[Collection entries]
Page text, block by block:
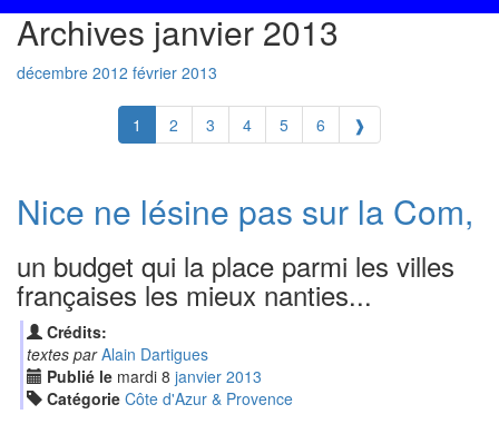
Archives janvier 2013
décembre 2012 février 2013
1 2 3 4 5 6 ❱
Nice ne lésine pas sur la Com,
un budget qui la place parmi les villes
françaises les mieux nanties...
Crédits:
textes par Alain Dartigues
Publié le mardi 8 janvier 2013
Catégorie Côte d'Azur & Provence
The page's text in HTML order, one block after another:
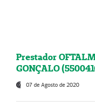
Prestador
GONÇALO
07 de Agosto de 2020
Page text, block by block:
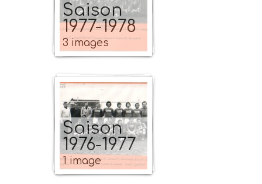
Saison
1977-1978
3 images
Saison
1976-1977
1 image
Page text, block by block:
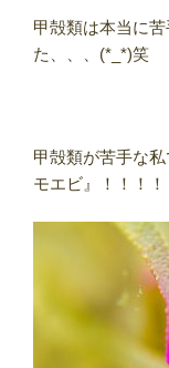
甲殻類は本当に
た、、、(*_*)笑
甲殻類が苦手な
モエビ』！！！！
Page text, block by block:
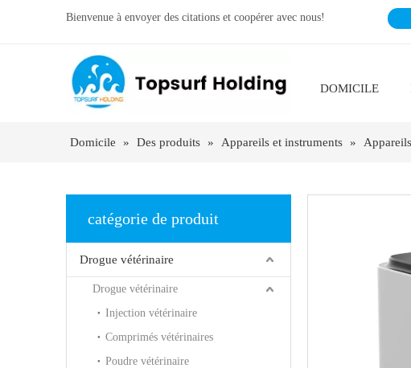
Bienvenue à envoyer des citations et coopérer avec nous!
DOMICILE
Domicile » Des produits » Appareils et instruments »
catégorie de produit
Drogue vétérinaire
Drogue vétérinaire
Injection vétérinaire
Comprimés vétérinaires
Poudre vétérinaire
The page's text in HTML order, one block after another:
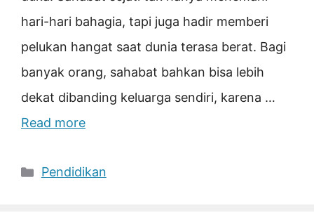
hari-hari bahagia, tapi juga hadir memberi
pelukan hangat saat dunia terasa berat. Bagi
banyak orang, sahabat bahkan bisa lebih
dekat dibanding keluarga sendiri, karena …
Read more
Categories
Pendidikan
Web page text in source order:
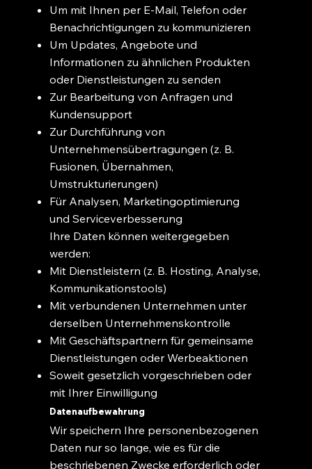
Um mit Ihnen per E-Mail, Telefon oder
Benachrichtigungen zu kommunizieren
Um Updates, Angebote und
Informationen zu ähnlichen Produkten
oder Dienstleistungen zu senden
Zur Bearbeitung von Anfragen und
Kundensupport
Zur Durchführung von
Unternehmensübertragungen (z. B.
Fusionen, Übernahmen,
Umstrukturierungen)
Für Analysen, Marketingoptimierung
und Serviceverbesserung
Ihre Daten können weitergegeben
werden:
Mit Dienstleistern (z. B. Hosting, Analyse,
Kommunikationstools)
Mit verbundenen Unternehmen unter
derselben Unternehmenskontrolle
Mit Geschäftspartnern für gemeinsame
Dienstleistungen oder Werbeaktionen
Soweit gesetzlich vorgeschrieben oder
mit Ihrer Einwilligung
Datenaufbewahrung
Wir speichern Ihre personenbezogenen
Daten nur so lange, wie es für die
beschriebenen Zwecke erforderlich oder
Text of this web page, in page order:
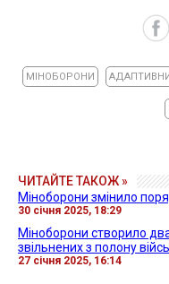
МІНОБОРОНИ
ЧИТАЙТЕ ТАКОЖ »
Міноборони змінило
30 січня 2025, 18:29
Міноборони створило
звільнених з полону
27 січня 2025, 16:14
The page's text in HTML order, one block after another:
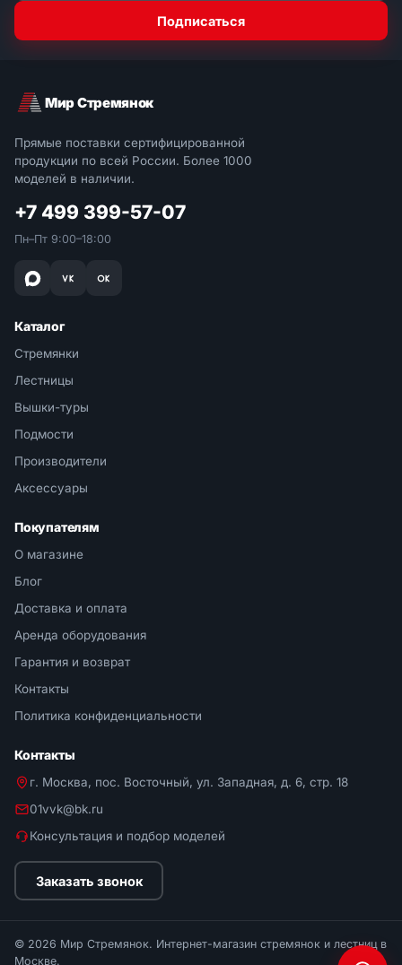
Подписаться
Мир Стремянок
Прямые поставки сертифицированной
продукции по всей России. Более 1000
моделей в наличии.
+7 499 399-57-07
Пн–Пт 9:00–18:00
Каталог
Стремянки
Лестницы
Вышки-туры
Подмости
Производители
Аксессуары
Покупателям
О магазине
Блог
Доставка и оплата
Аренда оборудования
Гарантия и возврат
Контакты
Политика конфиденциальности
Контакты
г. Москва, пос. Восточный, ул. Западная, д. 6, стр. 18
01vvk@bk.ru
Консультация и подбор моделей
Заказать звонок
© 2026 Мир Стремянок. Интернет-магазин стремянок и лестниц в
Москве.

**TASK GOAL:** What lines in the entries contain "Стремянок"? Report each one by copying it.

**EXERCISE SOLUTION:**
Мир Стремянок
© 2026 Мир Стремянок. Интернет-магазин стремянок и лестниц в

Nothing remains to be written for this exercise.